The weblog comment spam problem has implications beyond crowded inboxes for users. Even with tools such as the incredible MT-Blacklist (which has blocked or moderated tens of thousands of comment spams on birdhouse-hosted blogs in the past few months), each request still requires a CGI process and a database request. When the spambots launch their massive onslaughts, shared hosting environments reel from the resource requirements. The problem has reached a critical threshold, and the muckety mucks at SixApart are coming out of the woods to address it head-on:
Jay Allen (author of MT-Blacklist and Product Manager at Six Apart) and Anil Dash (big cheese at SixApart) have both posted “official” positions on MT comment spam in the past few days.
So it looks like patches will be released in the next few days to address the biggest issues for web hosts. I like the fact that they’re approaching this not just as an MT problem but as an issue that affects all online discussion forums. The key to satisfying frustrated web hosts will be in creating a solution that can somehow block comment spam blitzkriegs without having to make a CGI and/or database call for every incoming request. It’s a hard problem to solve.
Update: Very good read on the many aspects and dimensions of comment spam load issues over at photodude. Throwing more hardware at the problem doesn’t make it go away (drooling over the server described there). Long comment section, also worth reading. One comment on the question of whether dynamic or statically generated sites fare better under this kind of load:
Also, last month, my husband and I shut down WordPress on the colo server we share with 3 other people, because … hits from comment spammers were making everything so slow. So we installed prerendering, which, if I’m reading this correctly, takes away the advantage of WP being dynamic(?) [right – this would make a dynamic site behave like a static site; you can’t win. -SFH].

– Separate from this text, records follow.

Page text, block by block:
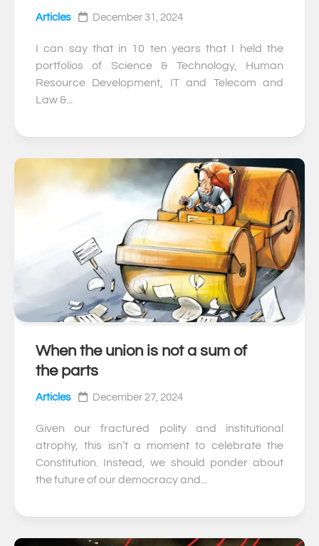
Articles December 31, 2024
I can say that in 10 ten years that I held the
portfolios of Science & Technology, Human
Resource Development, IT and Telecom and
Law &...
When the union is not a sum of
the parts
Articles December 27, 2024
Given our fractured polity and institutional
atrophy, this isn’t a moment to celebrate the
Constitution. Instead, we should ponder about
the future of our democracy and...
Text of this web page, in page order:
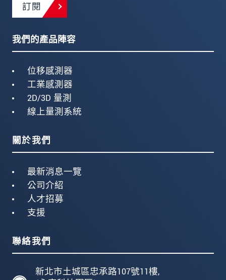
訂閱
我們的產品陣容
位移感測器
工業感測器
2D/3D 量測
線上量測系統
關於我們
最新消息一覽
公司介紹
人才招募
支援
聯絡我們
新北市土城區忠承路107號11樓,
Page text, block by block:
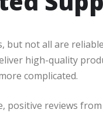
but not all are
high-quality
complicated.
positive reviews
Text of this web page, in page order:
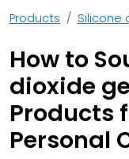
Products Silicone
How to
dioxide
Products
Personal
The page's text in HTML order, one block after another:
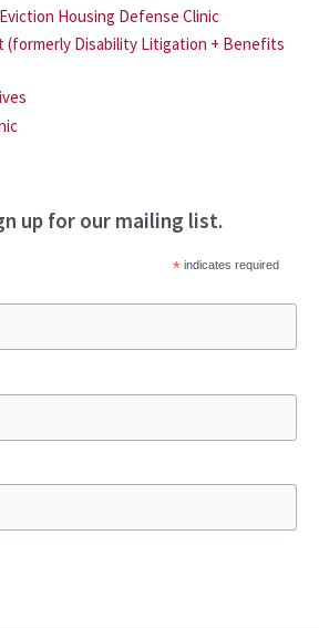
Housing Defense Clinic
(formerly Disability Litigation + Benefits
up for our mailing list.
*indicates required
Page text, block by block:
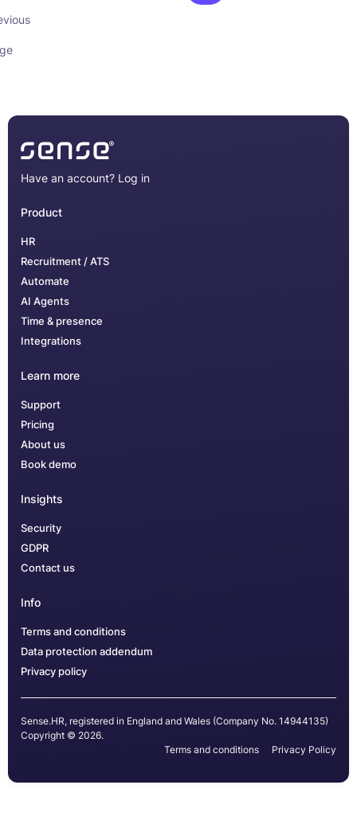
Have an account? Log in
Product
HR
Recruitment / ATS
Automate
AI Agents
Time & presence
Integrations
Learn more
Support
Pricing
About us
Book demo
Insights
Security
GDPR
Contact us
Info
Terms and conditions
Data protection addendum
Privacy policy
Sense.HR, registered in England and Wales (Company No. 14944135)
Copyright © 2026.
Terms and conditions
Privacy Policy
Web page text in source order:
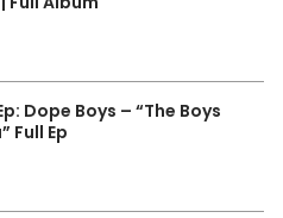
Dope Boys – “The Boys
Full Ep
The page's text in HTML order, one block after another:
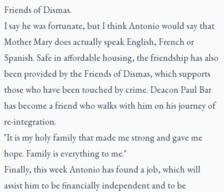
Friends of Dismas.
I say he was fortunate, but I think Antonio would say that
Mother Mary does actually speak English, French or
Spanish. Safe in affordable housing, the friendship has also
been provided by the Friends of Dismas, which supports
those who have been touched by crime. Deacon Paul Bar
has become a friend who walks with him on his journey of
re-integration.
"It is my holy family that made me strong and gave me
hope. Family is everything to me."
Finally, this week Antonio has found a job, which will
assist him to be financially independent and to be
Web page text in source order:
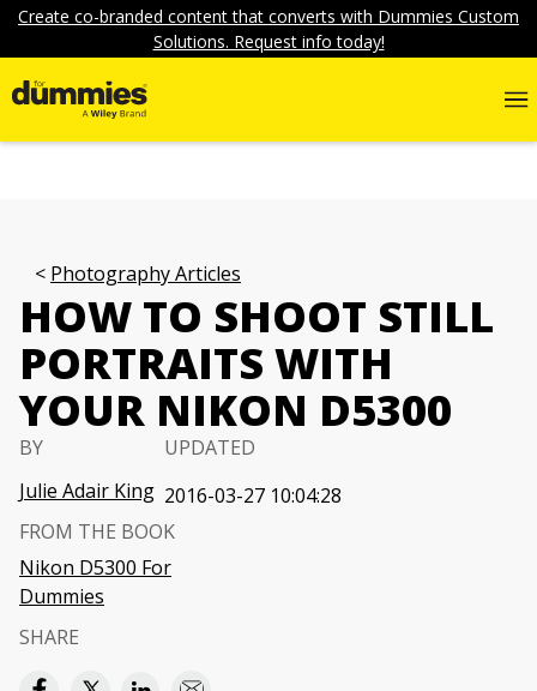
Create co-branded content that converts with Dummies Custom
Solutions. Request info today!
Photography Articles
HOW TO SHOOT STILL
PORTRAITS WITH
YOUR NIKON D5300
BY
Julie Adair King
UPDATED
2016-03-27 10:04:28
FROM THE BOOK
Nikon D5300 For
Dummies
SHARE
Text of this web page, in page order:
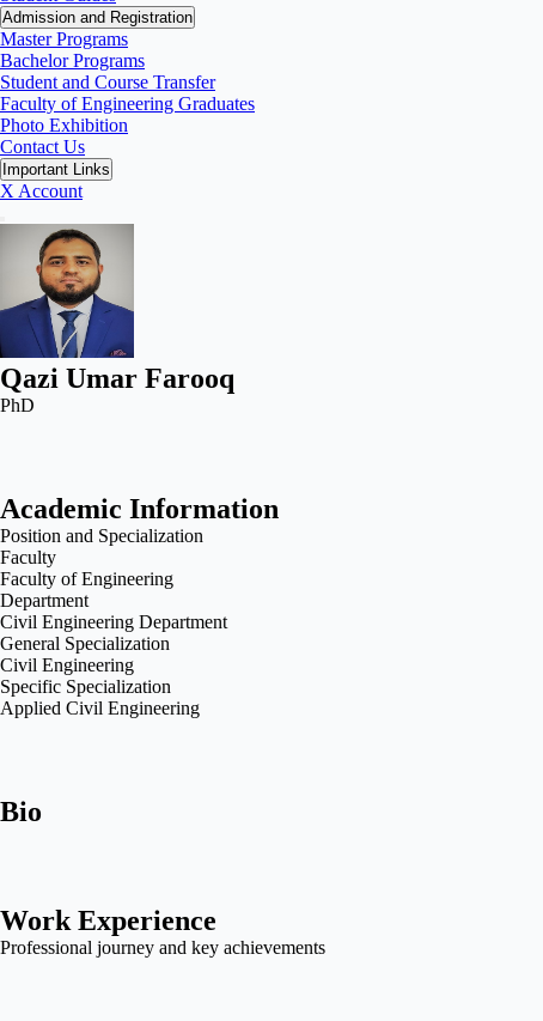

This problem is becoming one pain the arse. After some spammer desided to start WWIII and bring the server my website lives on to the ground a couple weeks ago I was forced to
a) leave comments turned off ..or
b) come up wont some way to apply enough duct tape to the problem to make it seem like it is fixed.
I have managed almost completely eliminate the number of spam messages that get through just by renaming the mt-comments.cgi file and adjusting the mt.cfg file to point to the new comment script.
The question that remains in my head is .. why cant 6a just add some sort of human verification to the comments.. you know.. those little pictures with garbled up numbers and letters or words that you have to copy into a field in order to post. I think that would be a sound method.
Hey Zach — nobody is alone in this one, that’s for sure.
Renaming the comment and trackback scripts seems to work for a few days or weeks, but trust me – the spammers will update their databases with the new URLs soon enough.
There is a “Captcha” plugin for MT like the one you describe, though I’ve heard it’s a bit buggy…
Prior to my ultimate choice in going with WordPress, I was really impressed with James Seng’s Baynesian MT plug-in that he devised in response to all the people complaining about the accessibility-hostile Captcha plug-in he also wrote. I was so convinced by the argument made for it, I almost went with then-just-announced forking he was doing of Drupal in the hopes that he would incorporate the Baynesian feature into his fork (OK, that last part sounds just plain weird). To this very day, I’m still looking for a learning plug-in for WP.
Although, in going back to copy & paste the URL above, I found the more-recent post Seng wrote about the problems with the Baynesian plug-in. *Sigh*
It’s amazing how many approaches there are to these problems, and how they all have problems. No golden bullet, except to fold up shop and walk away (abstinence training anyone?)
There will come a day when comment spam can be dealt with as effectively as email spam.